Ellsworth Kelly made Sculpture for a Large Wall for the lobby of the new Transportation Building in Philadelphia in 1957, commissioned by the building’s architect, Vincent Kling. This was an effervescent period for public art in American cities: modernist office towers and plazas provided rich opportunities for large-scale works by contemporary artists.
Kelly, who was 34 in 1957, had been working in New York City for just a few years, following a productive stay in France from 1949 to 1954. In Paris, Kelly had developed the abstract vocabulary of line, form, and color that continues to fuel his art to the present day. He also had begun to dream of reaching beyond painting’s usual scale to make works that functioned at the intersection of art and architecture.

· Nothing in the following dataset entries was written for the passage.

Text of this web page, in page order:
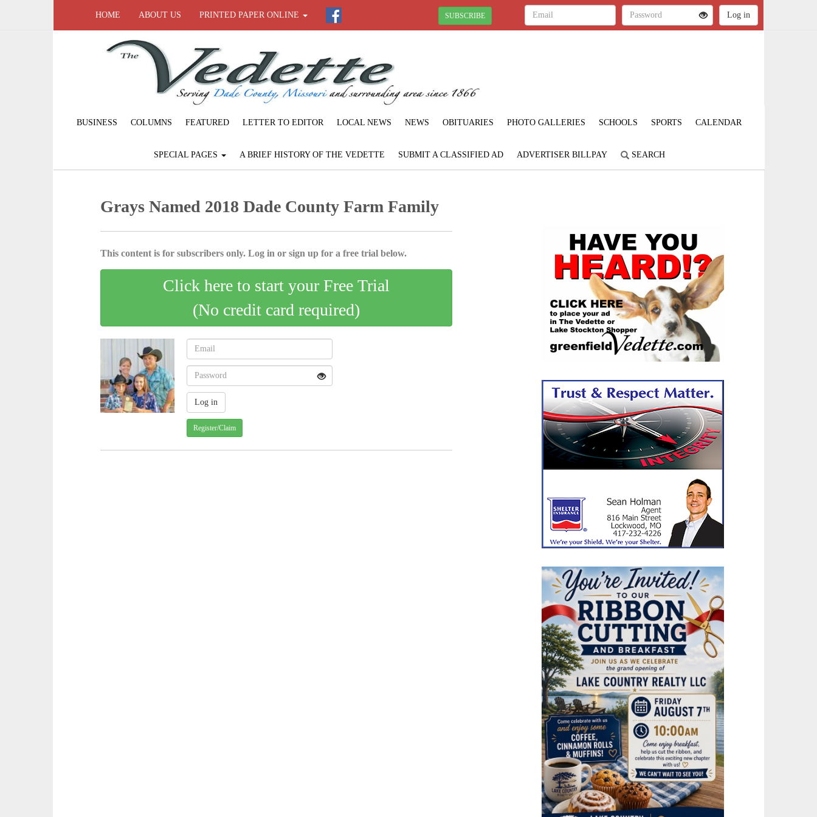
HOME ABOUT US PRINTED PAPER ONLINE SUBSCRIBE
BUSINESS COLUMNS FEATURED LETTER TO EDITOR LOCAL NEWS NEWS OBITUARIES PHOTO GALLERIES SCHOOLS SPORTS CALENDAR
SPECIAL PAGES A BRIEF HISTORY OF THE VEDETTE SUBMIT A CLASSIFIED AD ADVERTISER BILLPAY SEARCH
Grays Named 2018 Dade County Farm Family
This content is for subscribers only. Log in or sign up for a free trial below.
Click here to start your Free Trial
(No credit card required)
Register/Claim
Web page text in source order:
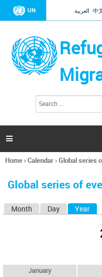
UN العربية 中
h
a

You
here
Home›Calendar›Global series
Global series of
Month Day Year
January
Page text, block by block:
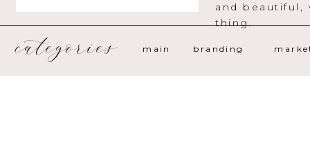
main branding
and beautiful,
thing.
categories
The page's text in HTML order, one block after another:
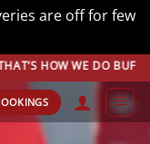
are off for few
WE DO BUFFET!
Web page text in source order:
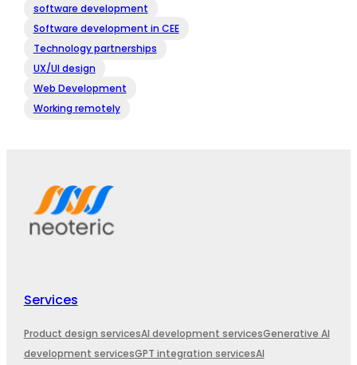
software development
Software development in CEE
Technology partnerships
UX/UI design
Web Development
Working remotely
Services
Product design servicesAI development servicesGenerative AI
development servicesGPT integration servicesAI
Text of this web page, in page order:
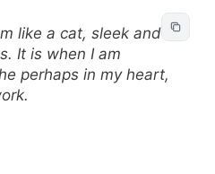
like a cat, sleek and
It is when I am
perhaps in my heart,
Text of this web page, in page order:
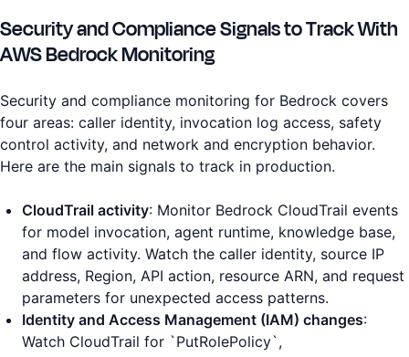
Security and Compliance Signals to Track With
AWS Bedrock Monitoring
Security and compliance monitoring for Bedrock covers
four areas: caller identity, invocation log access, safety
control activity, and network and encryption behavior.
Here are the main signals to track in production.
CloudTrail activity: Monitor Bedrock CloudTrail events
for model invocation, agent runtime, knowledge base,
and flow activity. Watch the caller identity, source IP
address, Region, API action, resource ARN, and request
parameters for unexpected access patterns.
Identity and Access Management (IAM) changes:
Watch CloudTrail for `PutRolePolicy`,
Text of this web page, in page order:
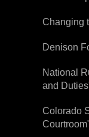
Changing
Denison
National
and
Colorado
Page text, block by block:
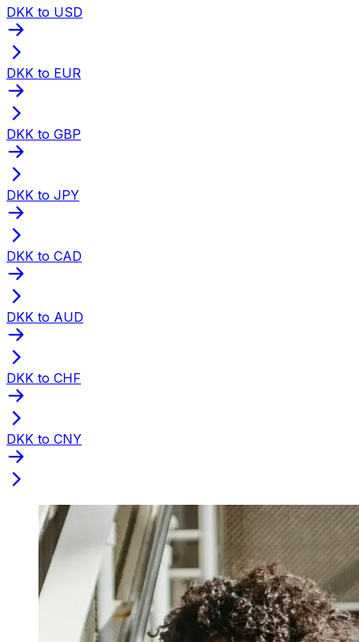
DKK to USD
DKK to EUR
DKK to GBP
DKK to JPY
DKK to CAD
DKK to AUD
DKK to CHF
DKK to CNY
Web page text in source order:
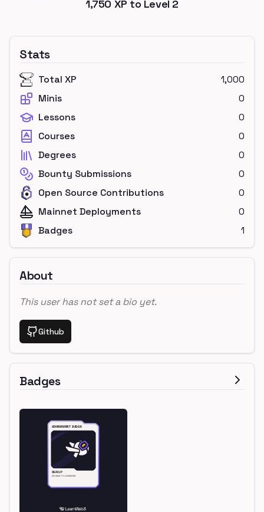
1,750 XP to Level 2
Stats
Total XP
1,000
Minis
0
Lessons
0
Courses
0
Degrees
0
Bounty Submissions
0
Open Source Contributions
0
Mainnet Deployments
0
Badges
1
About
This user has not set a bio yet.
Github
Badges
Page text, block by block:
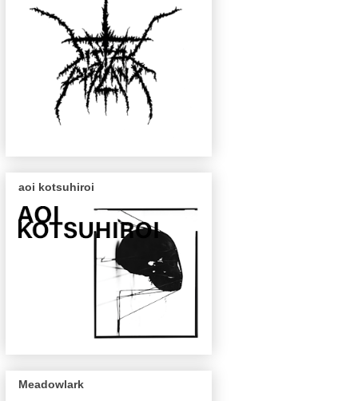
aoi kotsuhiroi
Meadowlark
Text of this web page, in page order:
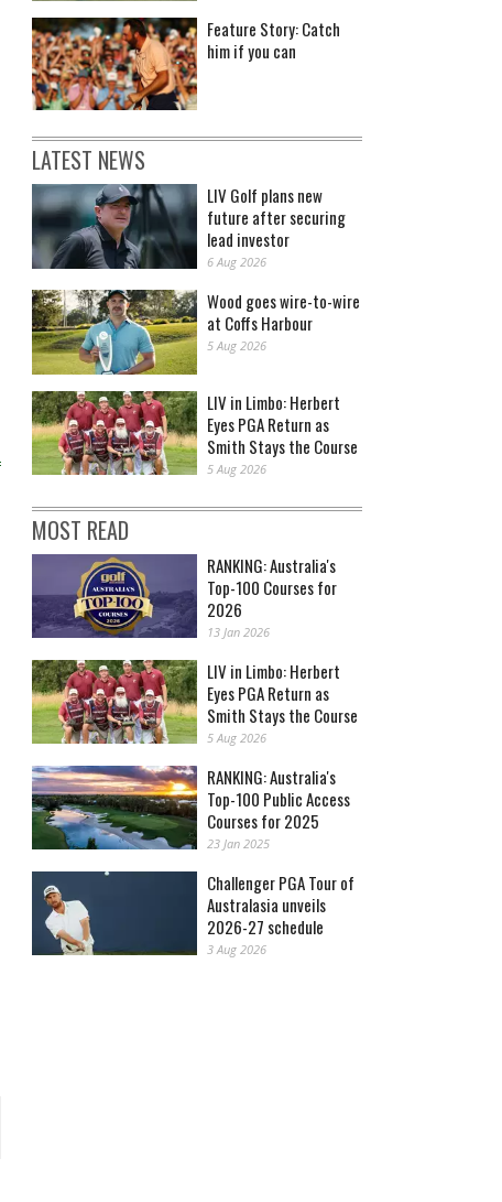
Feature Story: Catch
him if you can
LATEST NEWS
LIV Golf plans new
future after securing
lead investor
6 Aug 2026
Wood goes wire-to-wire
at Coffs Harbour
5 Aug 2026
LIV in Limbo: Herbert
Eyes PGA Return as
Smith Stays the Course
5 Aug 2026
MOST READ
RANKING: Australia's
Top-100 Courses for
2026
13 Jan 2026
LIV in Limbo: Herbert
Eyes PGA Return as
Smith Stays the Course
5 Aug 2026
RANKING: Australia's
Top-100 Public Access
Courses for 2025
23 Jan 2025
Challenger PGA Tour of
Australasia unveils
2026-27 schedule
3 Aug 2026
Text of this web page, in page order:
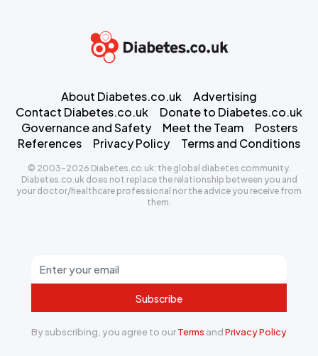
Subscribe
By subscribing, you agree to ourTerms andPrivacy Policy
About Diabetes.co.uk
Advertising
Contact Diabetes.co.uk
Donate to Diabetes.co.uk
Governance and Safety
Meet the Team
Posters
References
Privacy Policy Terms and Conditions
© 2003-2026 Diabetes.co.uk: the global diabetes community.
Diabetes.co.uk does not replace the relationship between you and
your doctor/healthcare professional nor the advice you receive from
them.
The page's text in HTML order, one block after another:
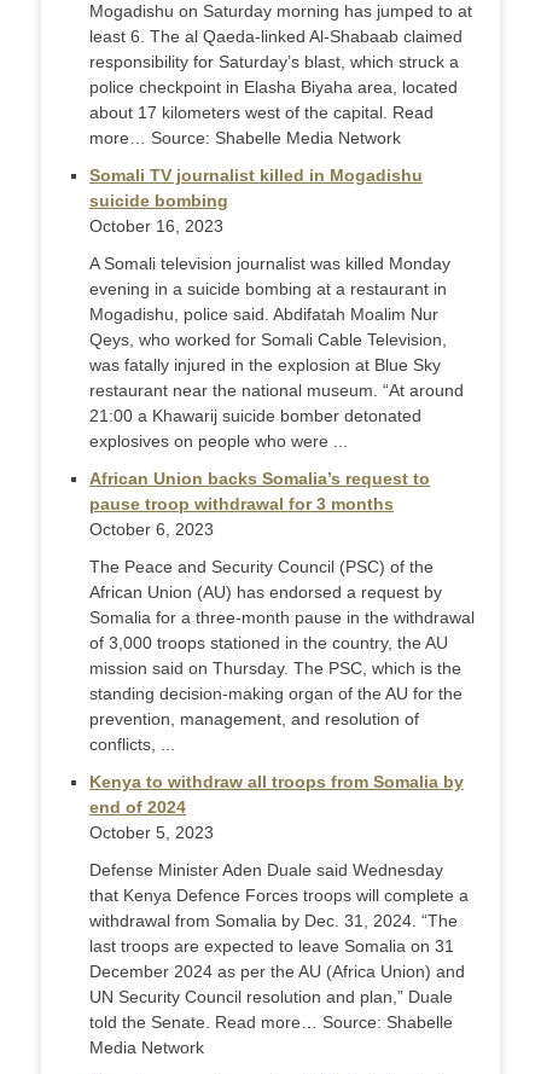
Mogadishu on Saturday morning has jumped to at
least 6. The al Qaeda-linked Al-Shabaab claimed
responsibility for Saturday’s blast, which struck a
police checkpoint in Elasha Biyaha area, located
about 17 kilometers west of the capital. Read
more… Source: Shabelle Media Network
Somali TV journalist killed in Mogadishu
suicide bombing
October 16, 2023
A Somali television journalist was killed Monday
evening in a suicide bombing at a restaurant in
Mogadishu, police said. Abdifatah Moalim Nur
Qeys, who worked for Somali Cable Television,
was fatally injured in the explosion at Blue Sky
restaurant near the national museum. “At around
21:00 a Khawarij suicide bomber detonated
explosives on people who were ...
African Union backs Somalia’s request to
pause troop withdrawal for 3 months
October 6, 2023
The Peace and Security Council (PSC) of the
African Union (AU) has endorsed a request by
Somalia for a three-month pause in the withdrawal
of 3,000 troops stationed in the country, the AU
mission said on Thursday. The PSC, which is the
standing decision-making organ of the AU for the
prevention, management, and resolution of
conflicts, ...
Kenya to withdraw all troops from Somalia by
end of 2024
October 5, 2023
Defense Minister Aden Duale said Wednesday
that Kenya Defence Forces troops will complete a
withdrawal from Somalia by Dec. 31, 2024. “The
last troops are expected to leave Somalia on 31
December 2024 as per the AU (Africa Union) and
UN Security Council resolution and plan,” Duale
told the Senate. Read more… Source: Shabelle
Media Network
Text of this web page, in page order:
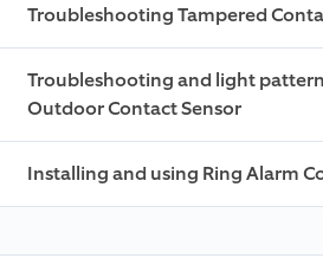
Troubleshooting Tampered
Troubleshooting and light
Outdoor Contact Sensor
Installing and using Ring Alarm

The Philadelphia commission permitted the realization of this ambition. Spanning more than 65 feet, Sculpture for a Large Wall features 104 shaped panels suspended between double rows of horizontal rods that allow each panel to be positioned either upright or tilted at an angle. The designated site was high above the lobby’s elevator banks, facing an outdoor plaza through the building’s glass facade. Kelly’s relief occupied this site for four decades, but in 1998, with the building slated for reconstruction and its contents in jeopardy, the sculpture had to be removed. Later that year, Jo Carole and Ronald S. Lauder acquired the work and donated it to The Museum of Modern Art, where it joined a collection of more than 250 paintings, sculptures, drawings, and prints by the artist.